Once again, to my delight, this skilfully written novel blurs historical detail with fiction, although the author explains she has a personal connection with the main character, John, who is based on her great-great grandfather. Her description of the identification of the ‘mentally ill’, their incarceration and their treatment at that time, serves to remind us how lucky we are today, when mental health and well-being is treated with so much more compassion and understanding.
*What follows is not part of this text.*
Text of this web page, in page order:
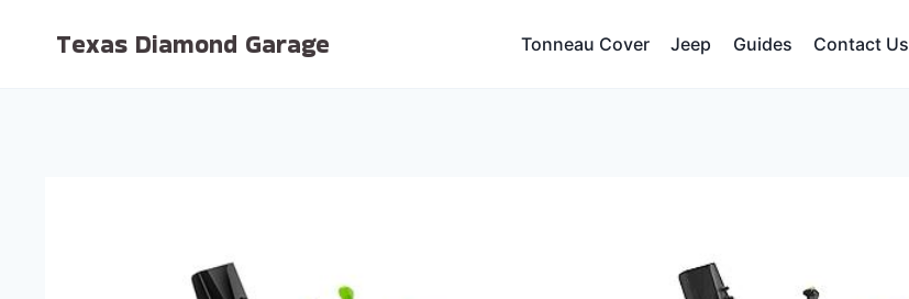
Texas Diamond Garage Tonneau Cover Jeep Guides Contact Us

At the time of this novel’s setting, there were those who thought that ‘these people’ were lucky to be housed, clothed and fed at all and that ultimately, they should be grateful... if only they had their senses.
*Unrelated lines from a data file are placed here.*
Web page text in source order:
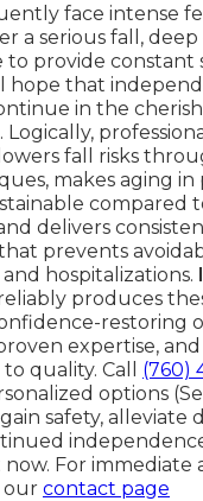
face intense
a serious fall,
provide constant
hope that
in the
fall risks
makes aging in
compared
delivers
prevents
hospitalizations.
produces
restoring
expertise,
quality. Call (760)
options
safety, alleviate
For immediate
our contact page
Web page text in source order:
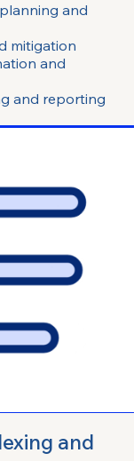
and
mitigation
and
and reporting
and
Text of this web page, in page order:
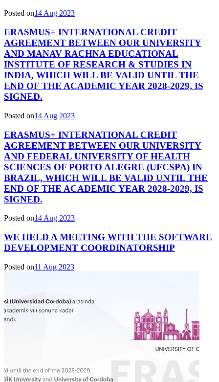
Posted on14 Aug 2023
ERASMUS+ INTERNATIONAL CREDIT
AGREEMENT BETWEEN OUR UNIVERSITY
AND MANAV RACHNA EDUCATIONAL
INSTITUTE OF RESEARCH & STUDIES IN
INDIA, WHICH WILL BE VALID UNTIL THE
END OF THE ACADEMIC YEAR 2028-2029, IS
SIGNED.
Posted on14 Aug 2023
ERASMUS+ INTERNATIONAL CREDIT
AGREEMENT BETWEEN OUR UNIVERSITY
AND FEDERAL UNIVERSITY OF HEALTH
SCIENCES OF PORTO ALEGRE (UFCSPA) IN
BRAZIL, WHICH WILL BE VALID UNTIL THE
END OF THE ACADEMIC YEAR 2028-2029, IS
SIGNED.
Posted on14 Aug 2023
WE HELD A MEETING WITH THE SOFTWARE
DEVELOPMENT COORDINATORSHIP
Posted on11 Aug 2023
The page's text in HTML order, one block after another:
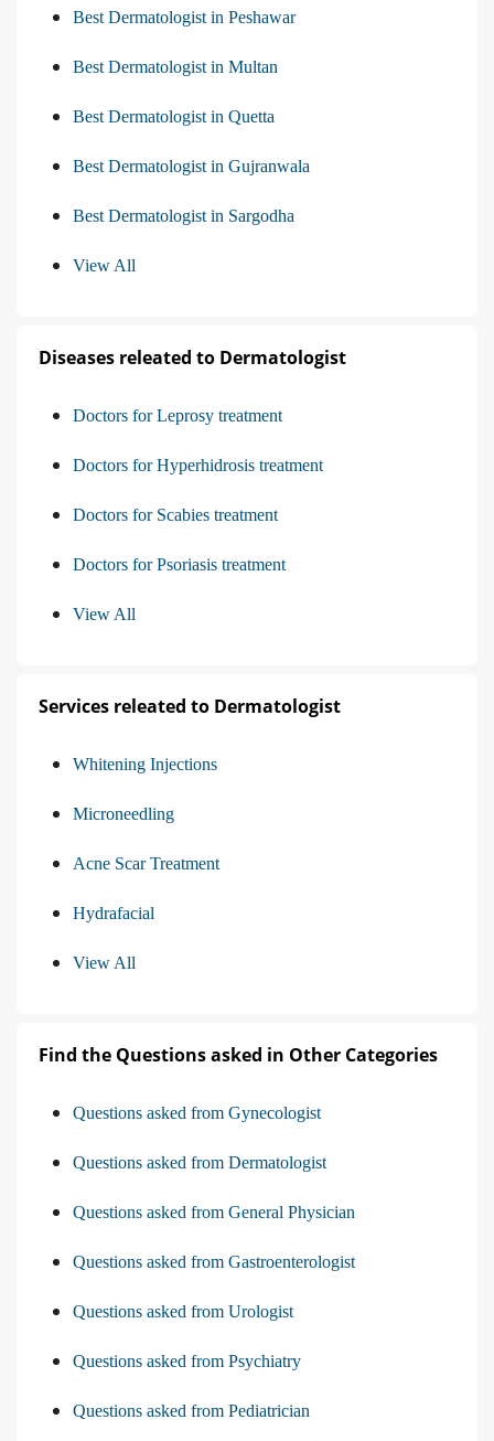
Best Dermatologist in Peshawar
Best Dermatologist in Multan
Best Dermatologist in Quetta
Best Dermatologist in Gujranwala
Best Dermatologist in Sargodha
View All
Diseases releated to Dermatologist
Doctors for Leprosy treatment
Doctors for Hyperhidrosis treatment
Doctors for Scabies treatment
Doctors for Psoriasis treatment
View All
Services releated to Dermatologist
Whitening Injections
Microneedling
Acne Scar Treatment
Hydrafacial
View All
Find the Questions asked in Other Categories
Questions asked from Gynecologist
Questions asked from Dermatologist
Questions asked from General Physician
Questions asked from Gastroenterologist
Questions asked from Urologist
Questions asked from Psychiatry
Questions asked from Pediatrician

Set in the early twentieth century, Eugenics was the talk of the day: the sterilisation of the ‘under-class’ of society so that they could be ‘bred out’- a (very) slightly more subtle version of Hitler’s desire for a Master Race some twenty years later. It is fortunate that a Eugenics bill was never passed by Parliament, despite the support of Winston Churchill, then Home Secretary, but following the less extreme Mental Health Deficiency Act of 1913, which ruled out enforced sterilisation, asylums like Menston instituted a policy of segregation: men in one wing, women in another, to avoid any possibility of breeding!

Anna Hope
Anna Hope
The opening of The Ballroom leads us into a story which continues in flashback, coming full circle only at the end. The action of Book One is arresting (pun intended) from the start. The harsh treatment of inmates by cruel warders, termed ‘nurses’, is not concealed – there is no sugar to help this bitter pill go down. The violence inflicted on others, and that which is self-inflicted, are woven together throughout the novel and yet, The Ballroom is more a sensitive romance: the story of Ella, held at the Sharston Asylum. Her supposed exhibition of ‘madness’ was the breaking of a window in the textile factory where she worked, so that she could see the sky. Meanwhile, in the men’s wing sits John Mulligan, an Irishman suffering from depression brought on by the death of his baby daughter, and ensuing divorce from the wife who (seemingly illogically) blamed him. Grief may manifest itself in many ways. Once a week, John and Ella are brought together by the Friday night dance, arranged by one of the doctors, and romance between the two blossoms. The doctor’s own tormented existence forms a sub plot where as much is implied as stated.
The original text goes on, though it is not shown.